What was life like for Jews who wanted to return to their former homes in Europe after the Holocaust? In Home after Fascism,Anna Koch draws on a rich array of interviews, correspondence, and archival research to tell the first-person homecoming stories of Jews in East Germany, West Germany, and Italy and explore the variety of ways they reconnected to the countries that had destroyed their homes, ostracized them, and killed and imprisoned their loved ones.

Even as returning Jews worked to recover lost or looted homes and possessions, they also struggled to make sense of their persecution and find a way to reclaim a sense of home.

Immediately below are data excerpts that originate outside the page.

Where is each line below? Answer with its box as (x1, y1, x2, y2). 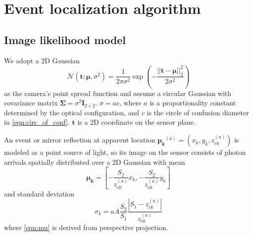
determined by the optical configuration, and (4, 107, 139, 117)
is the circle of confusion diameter (147, 107, 249, 117)
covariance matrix (4, 97, 58, 108)
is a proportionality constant (149, 97, 236, 108)
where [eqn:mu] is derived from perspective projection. (4, 222, 169, 233)
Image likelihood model (4, 32, 126, 47)
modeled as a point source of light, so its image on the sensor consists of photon (4, 147, 246, 157)
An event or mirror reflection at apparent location (4, 135, 155, 145)
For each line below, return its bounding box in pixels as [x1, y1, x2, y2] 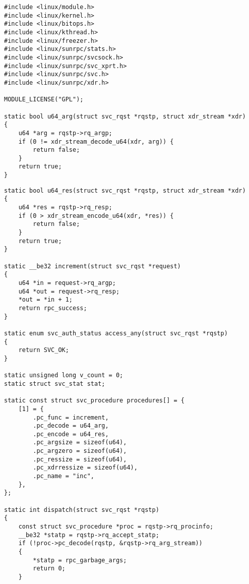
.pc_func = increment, [33, 414, 109, 421]
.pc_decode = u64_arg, [33, 422, 109, 430]
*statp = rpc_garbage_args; [33, 556, 127, 564]
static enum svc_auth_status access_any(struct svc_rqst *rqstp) [4, 329, 228, 337]
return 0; [33, 565, 66, 572]
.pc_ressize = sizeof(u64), [33, 455, 127, 463]
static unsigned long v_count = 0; [4, 372, 123, 379]
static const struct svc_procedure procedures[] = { [4, 397, 184, 404]
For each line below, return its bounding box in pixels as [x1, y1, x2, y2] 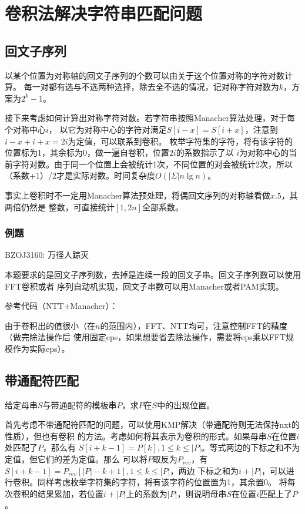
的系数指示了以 [176, 146, 234, 159]
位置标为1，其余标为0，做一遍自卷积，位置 [5, 146, 169, 159]
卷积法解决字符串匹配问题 [5, 1, 203, 25]
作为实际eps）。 [12, 342, 70, 354]
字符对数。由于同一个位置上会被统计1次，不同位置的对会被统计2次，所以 [12, 157, 293, 170]
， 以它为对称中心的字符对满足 [48, 123, 167, 135]
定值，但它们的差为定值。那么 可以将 [5, 453, 148, 465]
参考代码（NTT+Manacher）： [5, 300, 118, 312]
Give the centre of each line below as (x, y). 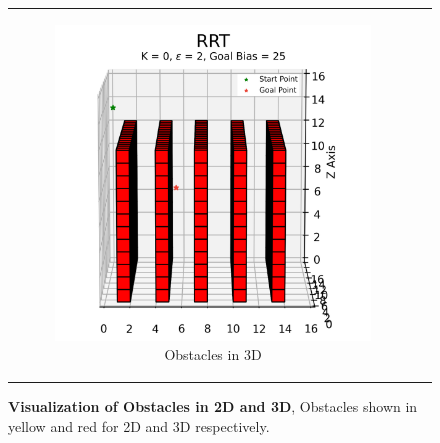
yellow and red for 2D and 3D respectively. (139, 426)
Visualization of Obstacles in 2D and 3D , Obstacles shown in (213, 406)
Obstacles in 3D (213, 354)
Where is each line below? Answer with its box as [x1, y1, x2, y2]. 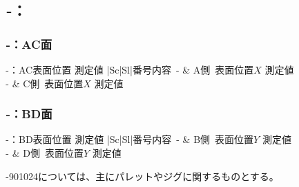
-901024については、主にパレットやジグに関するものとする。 [6, 168, 279, 183]
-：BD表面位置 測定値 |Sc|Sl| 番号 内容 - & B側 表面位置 [6, 132, 254, 146]
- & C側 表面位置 [6, 76, 84, 90]
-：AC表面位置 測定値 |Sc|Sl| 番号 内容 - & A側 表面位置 [6, 63, 254, 76]
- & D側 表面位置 [6, 146, 84, 159]
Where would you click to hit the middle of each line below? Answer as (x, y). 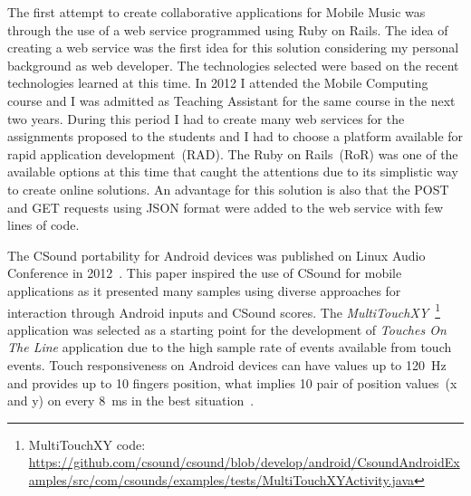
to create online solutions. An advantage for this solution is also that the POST (228, 189)
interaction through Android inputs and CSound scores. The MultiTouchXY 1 (224, 310)
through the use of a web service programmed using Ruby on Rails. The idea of (228, 29)
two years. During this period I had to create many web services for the (206, 118)
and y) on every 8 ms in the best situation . (131, 401)
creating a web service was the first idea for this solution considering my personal (233, 48)
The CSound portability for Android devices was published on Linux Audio (216, 255)
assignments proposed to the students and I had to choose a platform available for (235, 136)
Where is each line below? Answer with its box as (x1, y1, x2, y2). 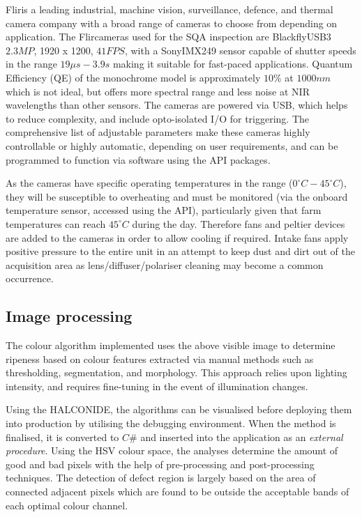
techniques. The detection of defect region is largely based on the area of (6, 470, 316, 485)
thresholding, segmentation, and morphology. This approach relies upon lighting (6, 365, 347, 380)
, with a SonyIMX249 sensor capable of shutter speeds (124, 43, 356, 57)
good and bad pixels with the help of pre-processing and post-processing (6, 456, 315, 471)
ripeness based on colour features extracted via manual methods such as (6, 351, 314, 366)
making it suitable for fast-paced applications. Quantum (112, 56, 353, 71)
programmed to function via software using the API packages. (6, 152, 271, 167)
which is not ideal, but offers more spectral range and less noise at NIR (6, 84, 310, 98)
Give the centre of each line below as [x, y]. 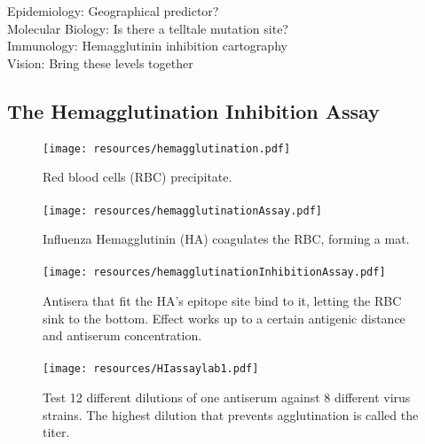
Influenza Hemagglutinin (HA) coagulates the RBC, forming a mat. [226, 239]
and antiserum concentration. [122, 335]
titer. [56, 432]
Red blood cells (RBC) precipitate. [138, 177]
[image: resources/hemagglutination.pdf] [167, 148]
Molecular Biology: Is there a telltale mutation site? [148, 28]
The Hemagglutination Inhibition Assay [193, 110]
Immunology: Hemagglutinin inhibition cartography [147, 46]

Essential to that reconnection, Koch argues, was the development of "emotional communities," which helped returnees process and reinterpret their feelings toward the countries they had fled for their lives and safety. Jews in West Germany emphasized detachment and marking their distance to justify living in a "country of murderers"; communists of Jewish origin in East Germany stressed an emotional connection to their comrades; and Italian Jews' emphasis on the historical attachment to their homeland highlighted their belonging within the national community of Italy.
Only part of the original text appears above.